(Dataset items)
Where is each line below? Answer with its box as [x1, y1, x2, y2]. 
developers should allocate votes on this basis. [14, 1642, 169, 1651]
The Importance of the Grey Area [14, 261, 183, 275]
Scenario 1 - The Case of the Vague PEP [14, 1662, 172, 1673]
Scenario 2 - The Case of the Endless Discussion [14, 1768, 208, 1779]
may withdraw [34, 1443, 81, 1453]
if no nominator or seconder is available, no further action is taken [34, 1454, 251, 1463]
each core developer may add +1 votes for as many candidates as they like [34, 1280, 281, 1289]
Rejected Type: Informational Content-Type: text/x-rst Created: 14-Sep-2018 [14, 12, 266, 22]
...
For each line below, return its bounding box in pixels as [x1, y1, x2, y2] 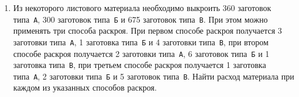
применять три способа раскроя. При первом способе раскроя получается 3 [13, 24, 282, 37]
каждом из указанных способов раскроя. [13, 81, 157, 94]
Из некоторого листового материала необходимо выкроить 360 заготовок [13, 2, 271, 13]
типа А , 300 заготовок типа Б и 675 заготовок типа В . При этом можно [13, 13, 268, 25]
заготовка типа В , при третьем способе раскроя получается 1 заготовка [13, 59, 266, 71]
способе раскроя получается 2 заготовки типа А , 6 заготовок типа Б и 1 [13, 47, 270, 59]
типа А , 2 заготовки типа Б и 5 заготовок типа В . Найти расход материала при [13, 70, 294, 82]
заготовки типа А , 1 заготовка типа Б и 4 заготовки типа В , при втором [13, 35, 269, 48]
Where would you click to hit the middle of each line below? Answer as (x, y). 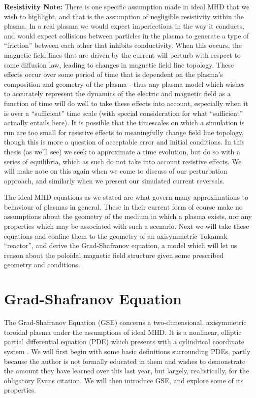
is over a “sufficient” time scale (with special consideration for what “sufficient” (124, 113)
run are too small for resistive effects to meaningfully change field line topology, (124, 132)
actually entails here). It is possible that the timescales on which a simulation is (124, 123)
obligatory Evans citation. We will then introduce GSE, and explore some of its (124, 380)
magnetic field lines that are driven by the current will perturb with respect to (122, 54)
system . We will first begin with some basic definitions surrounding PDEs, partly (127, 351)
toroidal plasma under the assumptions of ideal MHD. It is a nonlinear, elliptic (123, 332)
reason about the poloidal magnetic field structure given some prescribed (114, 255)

Task statement
Repeat word for word the lines above that run from the line containing "Из некоторого листового" through the line containing "типа А , 2 заготовки", both ends included, and nothing else.

Response
Из некоторого листового материала необходимо выкроить 360 заготовок [13, 2, 271, 13]
типа А , 300 заготовок типа Б и 675 заготовок типа В . При этом можно [13, 13, 268, 25]
заготовка типа В , при третьем способе раскроя получается 1 заготовка [13, 59, 266, 71]
способе раскроя получается 2 заготовки типа А , 6 заготовок типа Б и 1 [13, 47, 270, 59]
типа А , 2 заготовки типа Б и 5 заготовок типа В . Найти расход материала при [13, 70, 294, 82]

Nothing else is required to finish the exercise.